International Data Transfers
Perseptex is based in the United States. Personal data may be processed and stored in the United States. Where personal data is transferred from the EU/UK to the United States or another third country, appropriate safeguards are applied:
- Standard Contractual Clauses (SCCs): EU Commission-approved SCCs (2021 version).
- UK International Data Transfer Addendum (IDTA): Appended to applicable SCCs for UK transfers.
Appropriate transfer mechanisms are included in agreements with all sub-processors.
Security
Perseptex protects personal data using administrative, technical, and organizational safeguards appropriate to the sensitivity of the data, including:
- Encryption at rest and in transit using industry-standard algorithms.
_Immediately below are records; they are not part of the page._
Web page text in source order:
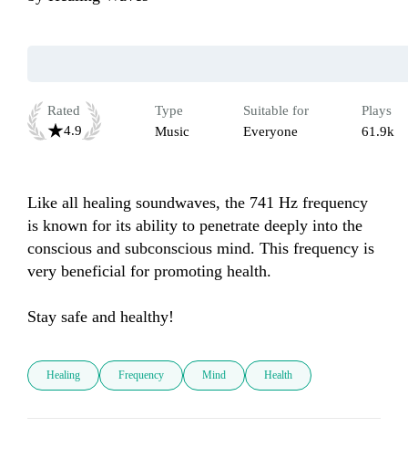
Rated
4.9
Type
Music
Suitable for
Everyone
Plays
61.9k
Like all healing soundwaves, the 741 Hz frequency
is known for its ability to penetrate deeply into the
conscious and subconscious mind. This frequency is
very beneficial for promoting health.
Stay safe and healthy!
Healing Frequency Mind Health
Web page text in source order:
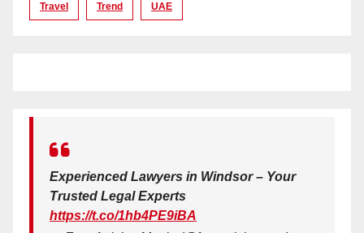
Travel Trend UAE
Experienced Lawyers in Windsor – Your
Trusted Legal Experts
https://t.co/1hb4PE9iBA
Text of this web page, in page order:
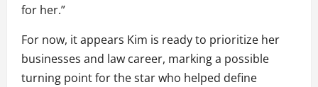
for her.”
For now, it appears Kim is ready to prioritize her
businesses and law career, marking a possible
turning point for the star who helped define

- Role-based access controls with multi-factor authentication.
- Development performed in hardened, cloud-managed environments.
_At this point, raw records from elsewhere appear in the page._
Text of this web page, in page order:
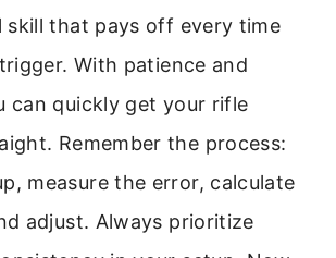
skill that pays off every time
With patience and
can quickly get your rifle
Remember the process:
measure the error, calculate
adjust. Always prioritize
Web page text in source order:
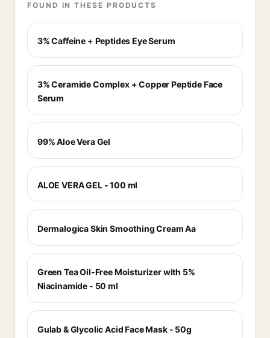
FOUND IN THESE PRODUCTS
3% Caffeine + Peptides Eye Serum
3% Ceramide Complex + Copper Peptide Face
Serum
99% Aloe Vera Gel
ALOE VERA GEL - 100 ml
Dermalogica Skin Smoothing Cream Aa
Green Tea Oil-Free Moisturizer with 5%
Niacinamide - 50 ml
Gulab & Glycolic Acid Face Mask - 50g

- Managed browser policies enforced on all endpoints.
- Audit logging of access to personal data.
- Documented incident response procedures.
Security incidents affecting personal data will be assessed promptly. Where required by law, affected individuals and relevant authorities will be notified without undue delay.
Client Responsibilities
Clients remain responsible for compliance with all applicable laws, including:
- HIPAA (for US-based healthcare entities).
- GDPR (for EU data subjects).
- State privacy laws applicable to the Data Controller’s jurisdiction and operations, to the extent such laws impose obligations on data processors or data handlers, and only as expressly required by applicable law.
- Other international data protection laws (based on the data source or the mutually agreed-upon jurisdiction).
And clients must:
- Properly de-identify all data (or ensure it strictly qualifies as a Limited Data Set under an approved agreement) before transmission to Perseptex.
- Never transmit fully identifiable PHI or unsecured health information.
- Transmit all data to Perseptex only through Perseptex-approved secure transmission methods, which may include encrypted file transfer protocols (SFTP), secure APIs, or encrypted email systems meeting current industry standards. Client shall never transmit any data containing personal information, de-identified data, or Limited Data Sets via unencrypted email or other unsecured communication channels.
- Maintain their own HIPAA compliance, Business Associate Agreements, and security safeguards.
Cookies
perseptex.com uses only strictly necessary cookies required for site functionality (e.g., session management). No analytics, tracking, or advertising cookies are used. No third-party cookies are placed.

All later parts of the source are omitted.